Dataset entries:

+++

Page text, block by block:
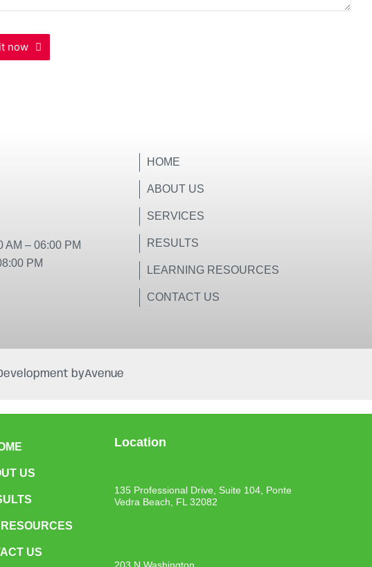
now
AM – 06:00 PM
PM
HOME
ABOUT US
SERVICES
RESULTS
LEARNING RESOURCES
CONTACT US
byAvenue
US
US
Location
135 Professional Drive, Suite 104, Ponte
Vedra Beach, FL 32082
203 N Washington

+++

Each record should be copied exactly, and each image left out.

Page text, block by block:
now
AM – 06:00 PM
PM
HOME
ABOUT US
SERVICES
RESULTS
LEARNING RESOURCES
CONTACT US
byAvenue
US
US
Location
135 Professional Drive, Suite 104, Ponte
Vedra Beach, FL 32082
203 N Washington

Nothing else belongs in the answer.